[What this task involves] Print the data below exactly as it stands, and keep the pictures out.

(Source records)
──────

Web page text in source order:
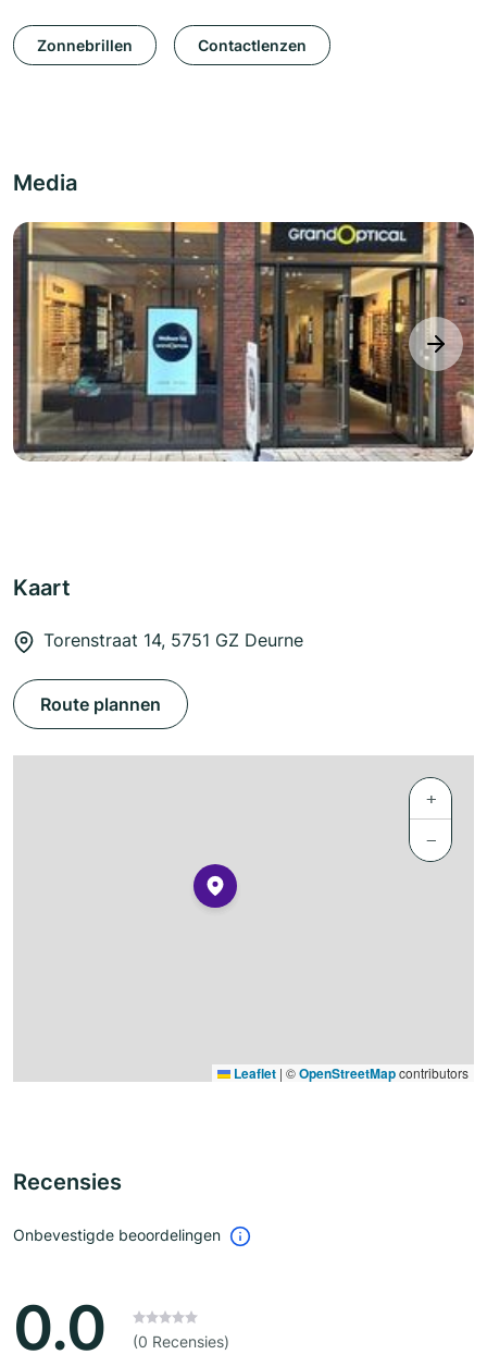
Zonnebrillen Contactlenzen
Media
next
Kaart
Torenstraat 14, 5751 GZ Deurne
Route plannen
+
−
Leaflet | ©OpenStreetMapcontributors
Recensies
Onbevestigde beoordelingen
0.0 (0 Recensies)
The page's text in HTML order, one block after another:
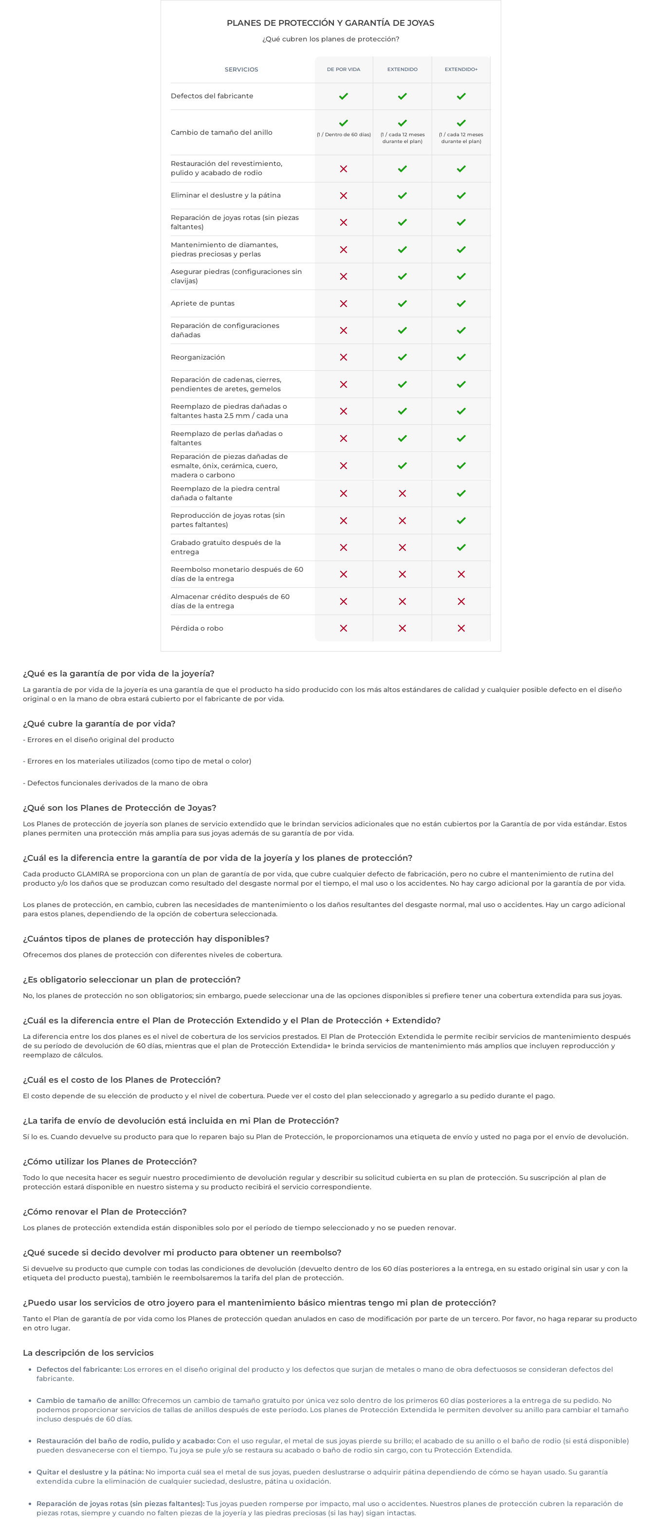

──────

[Your solution]
Web page text in source order:
Zonnebrillen Contactlenzen
Media
next
Kaart
Torenstraat 14, 5751 GZ Deurne
Route plannen
+
−
Leaflet | ©OpenStreetMapcontributors
Recensies
Onbevestigde beoordelingen
0.0 (0 Recensies)
The page's text in HTML order, one block after another:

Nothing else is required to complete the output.